Second in a series of thoughts about looking ahead.
What’s your recruiting goal, the minimum annual number of new members (youth and adult) to maintain your unit?
Our Troop has hovered around thirty to thirty five Scouts for many years now. We maintain an active contingent of five or six uniformed adult leaders (ones that we usually see at a Troop meeting) and four or five core committee members.
We need to recruit about five to ten new Scouts every year to maintain the Troop over time. “Five to stay alive” is our watchword. Several Scouts reach their eighteenth birthday and ‘age out’ each year. We tend to loose about two or three out of ten Scouts within the first year. Once beyond the first year we loose very few.

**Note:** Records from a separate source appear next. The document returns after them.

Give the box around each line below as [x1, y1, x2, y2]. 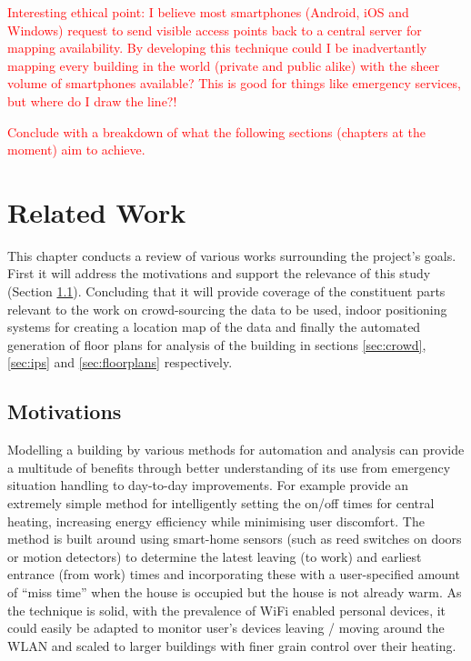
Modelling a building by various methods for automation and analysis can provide [7, 440, 465, 459]
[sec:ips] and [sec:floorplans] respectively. [7, 353, 233, 372]
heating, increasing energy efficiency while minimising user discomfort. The [7, 511, 425, 530]
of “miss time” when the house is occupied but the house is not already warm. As [7, 582, 462, 601]
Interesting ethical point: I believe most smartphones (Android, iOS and [7, 3, 409, 21]
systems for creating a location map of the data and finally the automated [7, 317, 421, 336]
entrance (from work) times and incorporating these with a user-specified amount [7, 565, 460, 584]
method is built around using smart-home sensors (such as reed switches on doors [7, 529, 462, 548]
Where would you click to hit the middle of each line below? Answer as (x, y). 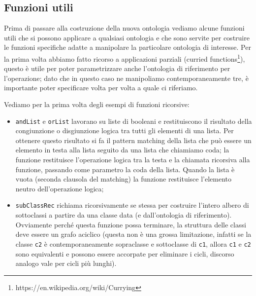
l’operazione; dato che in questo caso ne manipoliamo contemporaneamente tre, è (126, 78)
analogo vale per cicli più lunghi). (66, 263)
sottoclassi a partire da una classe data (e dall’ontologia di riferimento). (124, 215)
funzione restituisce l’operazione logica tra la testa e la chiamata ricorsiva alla (133, 160)
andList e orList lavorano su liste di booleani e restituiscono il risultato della (134, 121)
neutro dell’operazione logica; (60, 188)
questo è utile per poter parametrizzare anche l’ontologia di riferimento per (117, 68)
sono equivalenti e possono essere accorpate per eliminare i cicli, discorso (125, 253)
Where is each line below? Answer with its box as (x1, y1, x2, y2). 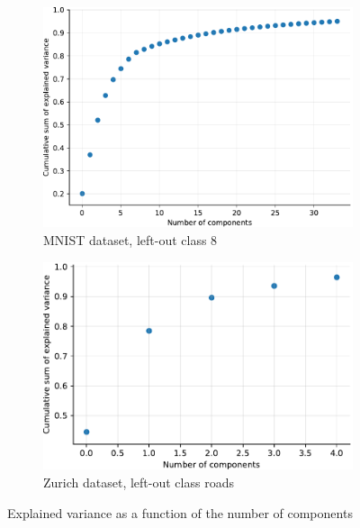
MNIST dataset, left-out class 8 (43, 230, 218, 249)
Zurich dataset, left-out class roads (43, 472, 234, 491)
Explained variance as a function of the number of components (7, 503, 353, 522)
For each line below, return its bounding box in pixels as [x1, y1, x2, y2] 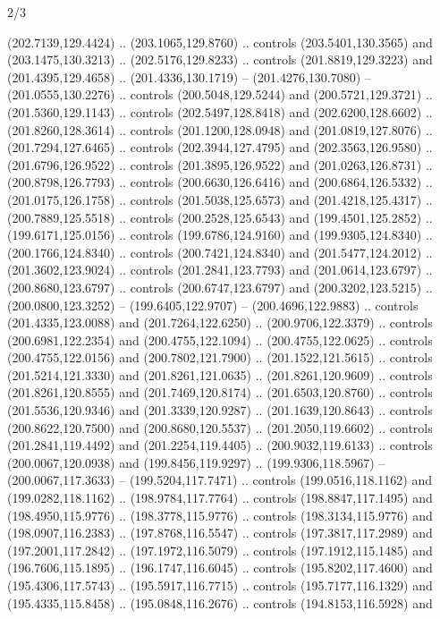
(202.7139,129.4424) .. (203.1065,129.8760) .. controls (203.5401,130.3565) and [7, 32, 433, 51]
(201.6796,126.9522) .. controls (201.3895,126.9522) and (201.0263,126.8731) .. [7, 155, 433, 174]
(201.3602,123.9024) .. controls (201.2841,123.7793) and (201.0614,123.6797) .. [7, 260, 433, 279]
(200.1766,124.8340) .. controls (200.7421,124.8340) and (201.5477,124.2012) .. [7, 242, 433, 261]
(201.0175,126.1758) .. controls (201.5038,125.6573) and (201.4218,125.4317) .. [7, 190, 433, 208]
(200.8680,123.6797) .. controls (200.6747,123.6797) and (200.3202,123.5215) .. [7, 277, 433, 296]
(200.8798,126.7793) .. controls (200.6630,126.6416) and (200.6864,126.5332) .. [7, 173, 433, 191]
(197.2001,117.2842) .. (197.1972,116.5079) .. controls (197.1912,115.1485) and [7, 540, 433, 559]
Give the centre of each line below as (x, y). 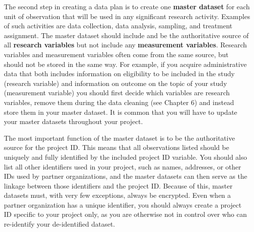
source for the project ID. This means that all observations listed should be (116, 147)
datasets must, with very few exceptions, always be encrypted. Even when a (117, 195)
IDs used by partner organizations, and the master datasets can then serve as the (126, 176)
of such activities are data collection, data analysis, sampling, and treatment (118, 26)
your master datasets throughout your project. (74, 121)
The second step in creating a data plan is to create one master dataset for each (127, 6)
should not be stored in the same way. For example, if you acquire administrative (125, 64)
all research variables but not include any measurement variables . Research (126, 45)
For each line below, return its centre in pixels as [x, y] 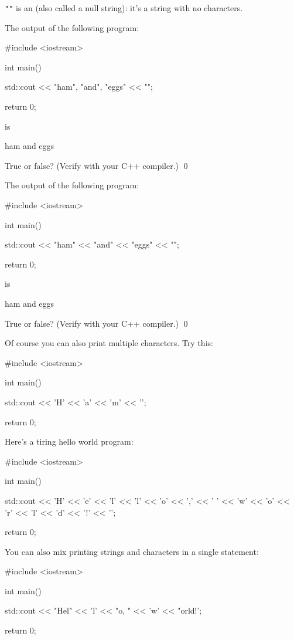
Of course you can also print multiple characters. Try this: [109, 343]
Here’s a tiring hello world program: [69, 441]
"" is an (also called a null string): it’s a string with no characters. [124, 8]
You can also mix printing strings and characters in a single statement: [132, 551]
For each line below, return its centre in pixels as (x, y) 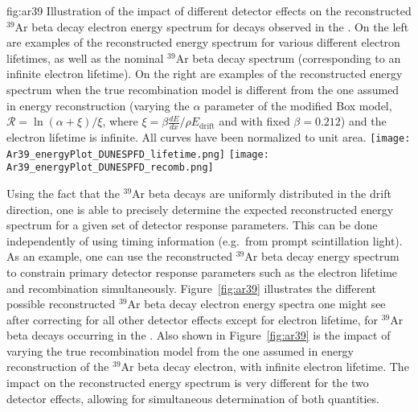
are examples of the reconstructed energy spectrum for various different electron (203, 42)
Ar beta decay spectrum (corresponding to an (288, 58)
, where (120, 121)
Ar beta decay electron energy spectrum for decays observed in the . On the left (212, 26)
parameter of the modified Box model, (298, 105)
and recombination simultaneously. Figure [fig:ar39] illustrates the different (192, 288)
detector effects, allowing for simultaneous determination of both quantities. (193, 398)
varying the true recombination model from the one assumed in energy (180, 350)
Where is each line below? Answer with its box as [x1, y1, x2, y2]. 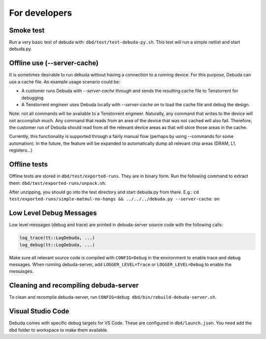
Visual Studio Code [9, 307, 69, 315]
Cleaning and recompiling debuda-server [9, 281, 139, 290]
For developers [9, 7, 72, 18]
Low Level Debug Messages [9, 209, 97, 217]
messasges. [9, 269, 34, 274]
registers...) [9, 147, 33, 153]
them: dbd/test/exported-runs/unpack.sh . [9, 180, 107, 186]
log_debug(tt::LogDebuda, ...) [19, 242, 96, 247]
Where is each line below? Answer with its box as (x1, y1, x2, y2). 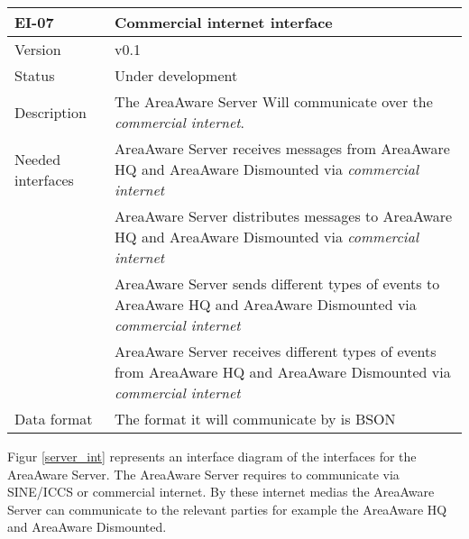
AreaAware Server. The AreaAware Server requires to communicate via (7, 464, 400, 483)
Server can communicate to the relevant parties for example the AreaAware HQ (7, 499, 447, 518)
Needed (14, 148, 61, 169)
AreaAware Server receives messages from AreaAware (115, 138, 450, 159)
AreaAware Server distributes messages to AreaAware (115, 206, 453, 226)
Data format (14, 408, 93, 429)
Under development (115, 65, 238, 86)
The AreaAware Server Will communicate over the (115, 91, 433, 112)
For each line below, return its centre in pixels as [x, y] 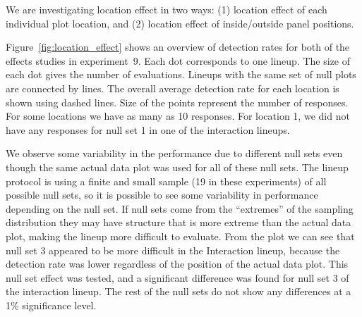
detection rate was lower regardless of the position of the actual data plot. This [177, 264]
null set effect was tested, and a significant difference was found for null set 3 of [177, 277]
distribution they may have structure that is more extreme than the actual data [179, 222]
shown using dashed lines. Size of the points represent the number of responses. [177, 102]
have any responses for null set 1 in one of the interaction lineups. [148, 129]
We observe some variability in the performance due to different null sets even [174, 153]
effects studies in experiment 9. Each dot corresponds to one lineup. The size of [178, 60]
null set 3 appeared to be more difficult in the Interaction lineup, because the [173, 250]
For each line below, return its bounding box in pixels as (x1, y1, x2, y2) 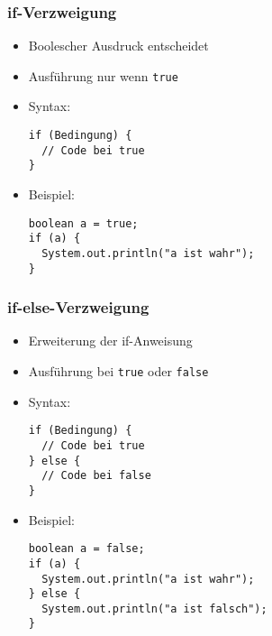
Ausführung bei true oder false (28, 362, 209, 381)
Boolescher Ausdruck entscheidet (28, 36, 209, 55)
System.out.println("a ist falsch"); (41, 602, 267, 615)
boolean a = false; (28, 542, 145, 556)
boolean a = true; (28, 217, 139, 230)
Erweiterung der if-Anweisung (28, 331, 193, 350)
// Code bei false (41, 469, 151, 483)
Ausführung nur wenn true (28, 66, 178, 85)
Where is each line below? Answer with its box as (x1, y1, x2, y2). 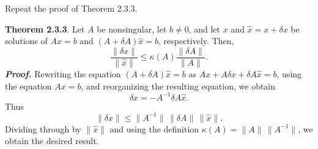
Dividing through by (5, 122, 81, 135)
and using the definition (109, 122, 199, 135)
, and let (188, 22, 221, 35)
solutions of (5, 34, 48, 47)
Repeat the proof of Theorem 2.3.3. (5, 2, 138, 14)
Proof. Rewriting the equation (5, 67, 121, 80)
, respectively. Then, (158, 34, 234, 47)
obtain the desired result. (5, 134, 99, 147)
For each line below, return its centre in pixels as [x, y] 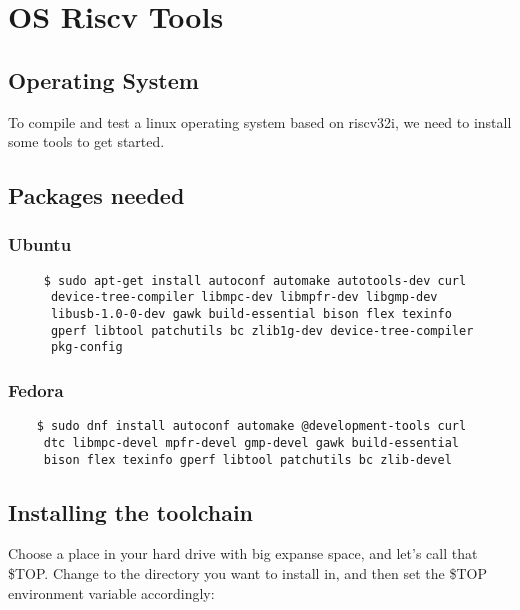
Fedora [36, 389]
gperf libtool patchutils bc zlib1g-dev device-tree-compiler [262, 330]
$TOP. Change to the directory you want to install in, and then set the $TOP [247, 573]
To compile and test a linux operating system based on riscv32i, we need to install [260, 121]
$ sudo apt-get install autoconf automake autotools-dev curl [255, 280]
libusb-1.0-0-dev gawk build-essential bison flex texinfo [251, 314]
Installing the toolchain [131, 511]
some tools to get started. [86, 141]

We devote a great deal of energy to recruiting every year. One assistant Scoutmaster is charged with actively communicating with two or three local Cub Packs and tending a very active Den Chief program.
We need to add one new actively dedicated adult every year or two. Our typical adult leader tenure is about five years. Many have stayed involved past their son’s years with us, some for ten or twenty years. These adults than must be trained and nurtured towards developing skills, rewarded for service and kept engaged with relevant work.
Particulars are not so important as the concept that we are continuously thinking and acting to keep the Troop on an even keel.
Slipping membership, like dehydration, is hard to correct once it becomes noticeable. Most sources advise that we drink a given amount of water over the course of an active day to remain hydrated. Membership is a similar ongoing concern; if it becomes a real problem resolution is much harder, if not impossible.